● WHAT TO WORK ON: Your answer must be the full set of entries, reproduced exactly.

● GIVEN DATA:
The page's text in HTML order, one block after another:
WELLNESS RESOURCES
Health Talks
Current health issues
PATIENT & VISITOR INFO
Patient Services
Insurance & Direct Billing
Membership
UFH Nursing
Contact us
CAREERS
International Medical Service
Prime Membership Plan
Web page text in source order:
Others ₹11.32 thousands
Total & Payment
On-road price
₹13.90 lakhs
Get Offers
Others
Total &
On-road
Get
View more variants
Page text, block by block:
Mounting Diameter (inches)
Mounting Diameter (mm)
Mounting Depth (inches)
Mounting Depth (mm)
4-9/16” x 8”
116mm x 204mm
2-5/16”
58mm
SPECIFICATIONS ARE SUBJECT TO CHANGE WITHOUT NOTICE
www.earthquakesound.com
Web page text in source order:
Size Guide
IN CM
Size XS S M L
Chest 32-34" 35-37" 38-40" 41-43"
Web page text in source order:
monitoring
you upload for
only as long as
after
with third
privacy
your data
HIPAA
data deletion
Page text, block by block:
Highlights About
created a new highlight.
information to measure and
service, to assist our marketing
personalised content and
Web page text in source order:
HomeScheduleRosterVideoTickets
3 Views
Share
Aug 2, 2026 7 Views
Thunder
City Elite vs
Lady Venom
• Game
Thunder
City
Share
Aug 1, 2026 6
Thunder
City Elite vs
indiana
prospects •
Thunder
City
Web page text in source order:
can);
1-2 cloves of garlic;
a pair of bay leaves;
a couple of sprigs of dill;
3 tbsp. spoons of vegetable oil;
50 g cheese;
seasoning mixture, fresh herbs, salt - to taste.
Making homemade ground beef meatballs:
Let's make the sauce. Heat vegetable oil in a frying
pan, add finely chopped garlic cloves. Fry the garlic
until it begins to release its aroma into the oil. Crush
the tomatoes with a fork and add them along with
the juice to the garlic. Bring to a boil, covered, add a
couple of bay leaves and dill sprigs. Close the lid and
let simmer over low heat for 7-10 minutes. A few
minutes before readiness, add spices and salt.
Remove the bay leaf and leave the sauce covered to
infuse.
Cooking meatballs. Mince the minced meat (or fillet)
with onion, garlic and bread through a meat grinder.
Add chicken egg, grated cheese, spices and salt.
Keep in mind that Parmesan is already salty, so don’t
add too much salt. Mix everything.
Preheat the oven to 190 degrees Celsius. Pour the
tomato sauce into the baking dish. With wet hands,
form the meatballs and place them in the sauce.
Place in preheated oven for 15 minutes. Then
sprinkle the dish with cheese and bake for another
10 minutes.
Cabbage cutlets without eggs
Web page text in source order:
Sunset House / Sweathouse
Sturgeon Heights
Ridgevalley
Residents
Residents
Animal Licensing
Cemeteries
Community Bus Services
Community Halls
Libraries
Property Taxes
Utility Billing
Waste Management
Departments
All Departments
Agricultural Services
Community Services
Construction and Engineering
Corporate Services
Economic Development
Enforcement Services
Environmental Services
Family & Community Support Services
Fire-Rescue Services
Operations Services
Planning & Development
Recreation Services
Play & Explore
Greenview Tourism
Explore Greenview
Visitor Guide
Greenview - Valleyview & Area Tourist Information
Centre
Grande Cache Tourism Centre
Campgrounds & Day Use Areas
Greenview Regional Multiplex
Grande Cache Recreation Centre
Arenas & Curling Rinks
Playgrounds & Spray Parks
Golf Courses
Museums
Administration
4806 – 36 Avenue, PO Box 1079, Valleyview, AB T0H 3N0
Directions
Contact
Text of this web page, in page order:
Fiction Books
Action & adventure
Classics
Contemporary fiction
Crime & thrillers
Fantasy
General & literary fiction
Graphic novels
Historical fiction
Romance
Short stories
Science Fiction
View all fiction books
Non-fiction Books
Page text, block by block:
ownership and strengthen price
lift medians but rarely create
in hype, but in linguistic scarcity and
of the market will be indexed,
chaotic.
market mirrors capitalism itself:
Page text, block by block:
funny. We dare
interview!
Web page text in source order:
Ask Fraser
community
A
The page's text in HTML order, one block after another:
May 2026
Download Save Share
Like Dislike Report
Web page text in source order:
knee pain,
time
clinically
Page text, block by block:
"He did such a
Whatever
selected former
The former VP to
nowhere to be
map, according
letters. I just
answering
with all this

● RESPONSE TO THIS TASK:
The page's text in HTML order, one block after another:
WELLNESS RESOURCES
Health Talks
Current health issues
PATIENT & VISITOR INFO
Patient Services
Insurance & Direct Billing
Membership
UFH Nursing
Contact us
CAREERS
International Medical Service
Prime Membership Plan
Web page text in source order:
Others ₹11.32 thousands
Total & Payment
On-road price
₹13.90 lakhs
Get Offers
Others
Total &
On-road
Get
View more variants
Page text, block by block:
Mounting Diameter (inches)
Mounting Diameter (mm)
Mounting Depth (inches)
Mounting Depth (mm)
4-9/16” x 8”
116mm x 204mm
2-5/16”
58mm
SPECIFICATIONS ARE SUBJECT TO CHANGE WITHOUT NOTICE
www.earthquakesound.com
Web page text in source order:
Size Guide
IN CM
Size XS S M L
Chest 32-34" 35-37" 38-40" 41-43"
Web page text in source order:
monitoring
you upload for
only as long as
after
with third
privacy
your data
HIPAA
data deletion
Page text, block by block:
Highlights About
created a new highlight.
information to measure and
service, to assist our marketing
personalised content and
Web page text in source order:
HomeScheduleRosterVideoTickets
3 Views
Share
Aug 2, 2026 7 Views
Thunder
City Elite vs
Lady Venom
• Game
Thunder
City
Share
Aug 1, 2026 6
Thunder
City Elite vs
indiana
prospects •
Thunder
City
Web page text in source order:
can);
1-2 cloves of garlic;
a pair of bay leaves;
a couple of sprigs of dill;
3 tbsp. spoons of vegetable oil;
50 g cheese;
seasoning mixture, fresh herbs, salt - to taste.
Making homemade ground beef meatballs:
Let's make the sauce. Heat vegetable oil in a frying
pan, add finely chopped garlic cloves. Fry the garlic
until it begins to release its aroma into the oil. Crush
the tomatoes with a fork and add them along with
the juice to the garlic. Bring to a boil, covered, add a
couple of bay leaves and dill sprigs. Close the lid and
let simmer over low heat for 7-10 minutes. A few
minutes before readiness, add spices and salt.
Remove the bay leaf and leave the sauce covered to
infuse.
Cooking meatballs. Mince the minced meat (or fillet)
with onion, garlic and bread through a meat grinder.
Add chicken egg, grated cheese, spices and salt.
Keep in mind that Parmesan is already salty, so don’t
add too much salt. Mix everything.
Preheat the oven to 190 degrees Celsius. Pour the
tomato sauce into the baking dish. With wet hands,
form the meatballs and place them in the sauce.
Place in preheated oven for 15 minutes. Then
sprinkle the dish with cheese and bake for another
10 minutes.
Cabbage cutlets without eggs
Web page text in source order:
Sunset House / Sweathouse
Sturgeon Heights
Ridgevalley
Residents
Residents
Animal Licensing
Cemeteries
Community Bus Services
Community Halls
Libraries
Property Taxes
Utility Billing
Waste Management
Departments
All Departments
Agricultural Services
Community Services
Construction and Engineering
Corporate Services
Economic Development
Enforcement Services
Environmental Services
Family & Community Support Services
Fire-Rescue Services
Operations Services
Planning & Development
Recreation Services
Play & Explore
Greenview Tourism
Explore Greenview
Visitor Guide
Greenview - Valleyview & Area Tourist Information
Centre
Grande Cache Tourism Centre
Campgrounds & Day Use Areas
Greenview Regional Multiplex
Grande Cache Recreation Centre
Arenas & Curling Rinks
Playgrounds & Spray Parks
Golf Courses
Museums
Administration
4806 – 36 Avenue, PO Box 1079, Valleyview, AB T0H 3N0
Directions
Contact
Text of this web page, in page order:
Fiction Books
Action & adventure
Classics
Contemporary fiction
Crime & thrillers
Fantasy
General & literary fiction
Graphic novels
Historical fiction
Romance
Short stories
Science Fiction
View all fiction books
Non-fiction Books
Page text, block by block:
ownership and strengthen price
lift medians but rarely create
in hype, but in linguistic scarcity and
of the market will be indexed,
chaotic.
market mirrors capitalism itself:
Page text, block by block:
funny. We dare
interview!
Web page text in source order:
Ask Fraser
community
A
The page's text in HTML order, one block after another:
May 2026
Download Save Share
Like Dislike Report
Web page text in source order:
knee pain,
time
clinically
Page text, block by block:
"He did such a
Whatever
selected former
The former VP to
nowhere to be
map, according
letters. I just
answering
with all this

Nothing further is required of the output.